» **EXERCISE DIRECTIONS**
Please write out only the lines running from the one with "subasta de 100 MHz de" through the last line of the listing, each exactly as given.

» **MATERIAL FOR THIS EXERCISE**

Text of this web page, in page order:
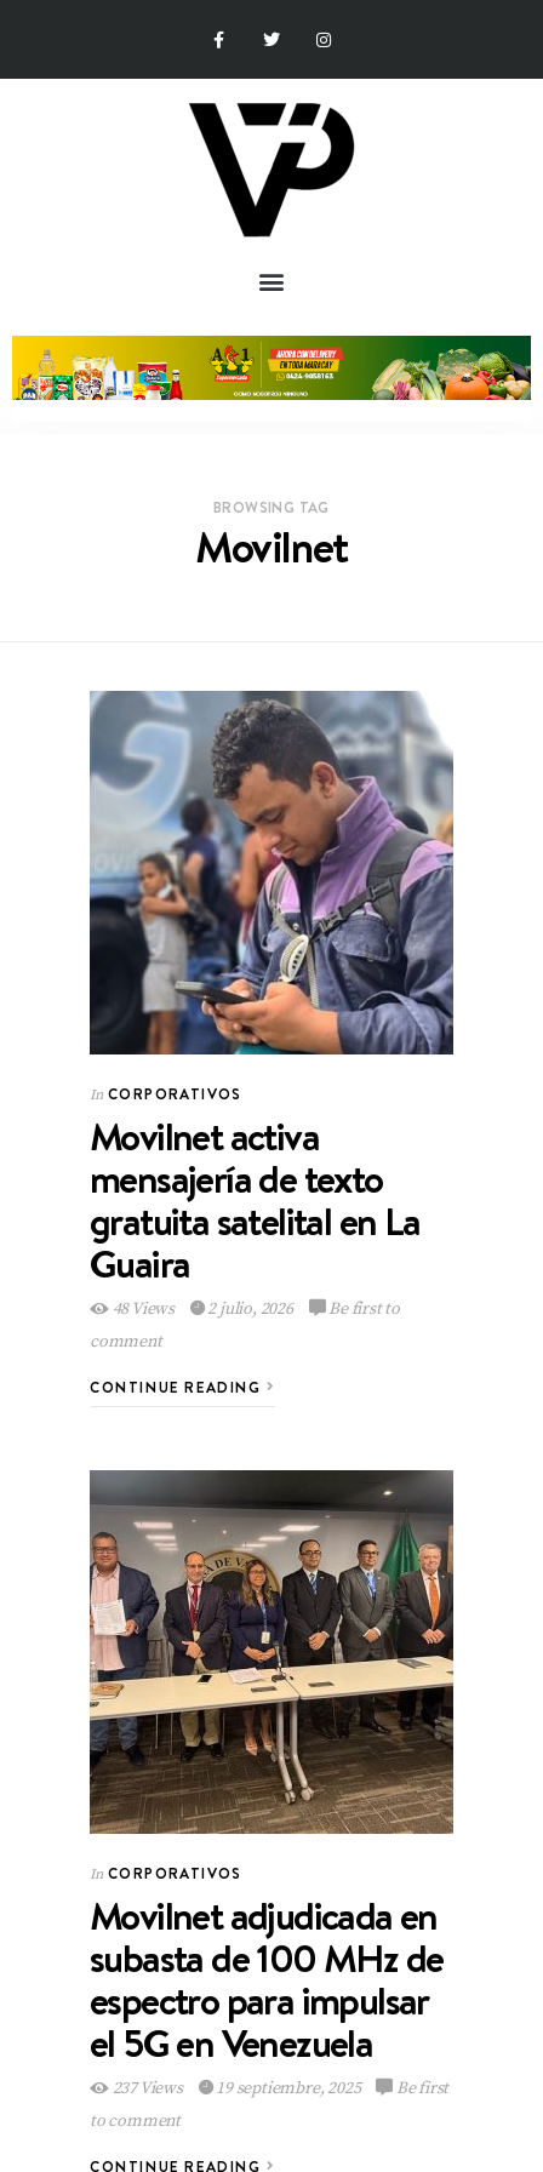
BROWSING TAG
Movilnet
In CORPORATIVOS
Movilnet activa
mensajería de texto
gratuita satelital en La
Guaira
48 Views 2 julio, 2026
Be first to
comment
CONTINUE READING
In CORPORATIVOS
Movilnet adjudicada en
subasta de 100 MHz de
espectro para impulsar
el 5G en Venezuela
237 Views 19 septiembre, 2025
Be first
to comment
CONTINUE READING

» **ANSWER SPACE**
subasta de 100 MHz de
espectro para impulsar
el 5G en Venezuela
237 Views 19 septiembre, 2025
Be first
to comment
CONTINUE READING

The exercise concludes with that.